Alexandre Stassievitch

Personal information
- Full name: Alexandre Stassievitch
- Date of birth: 20 September 1950 (age 75)
- Place of birth: Libercourt, France
- Height: 1.74 m (5 ft 8+1⁄2 in)
- Position: Defender

Youth career
- 0000–1972: Ostricourt
- 1972–1974: Lens

Senior career*
- Years: Team / Apps / (Gls)
- 1974–1977: Lens / 57 / (1)
- 1977–1978: Poissy / 33 / (2)
- 1978–1980: Montluçon / 63 / (7)
- 1980–1982: Nœux-les-Mines / 59 / (2)
- 1982–1987: Saint-Omer

International career
- 1976: France Olympic / 4 / (0)

= Alexandre Stassievitch =

French footballer (born 1950)

Alexandre Stassievitch (born 20 September 1950) is a French former professional footballer who played as a defender. He played club football for Lens, Poissy, Montluçon, Nœux-les-Mines, and Saint-Omer, and represented France at the 1976 Summer Olympics.

==Club career==
Born in Libercourt, Stassievitch began playing football as a center forward for local side Ostricourt. In 1972, he signed for RC Lens and began playing as a defender for the second team. He made his Ligue 1 debut for Lens in 1974, making several more appearances during his time with the club. He was on the bench as Lens lost the Coupe de France 1974-75 final.

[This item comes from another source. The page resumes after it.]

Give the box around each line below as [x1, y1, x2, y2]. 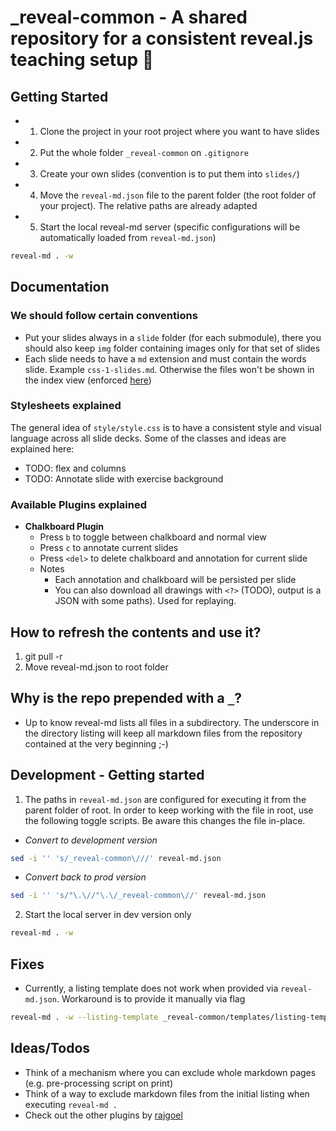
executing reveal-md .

Stassievitch spent the following seasons in Ligue 2, one with AS Poissy and two with ÉDS Montluçon. In 1980, Gérard Houllier recruited him for US Nœux-les-Mines. In his two seasons with the club, they entered the promotion playoffs and reached the 1/16-finals of the Coupe de France.

He would spend the next five years playing amateur football for US Saint-Omer before retiring in 1987.

==International career==
Stassievitch captained France at the 1976 Summer Olympics in Montreal, where the team reached the quarterfinals.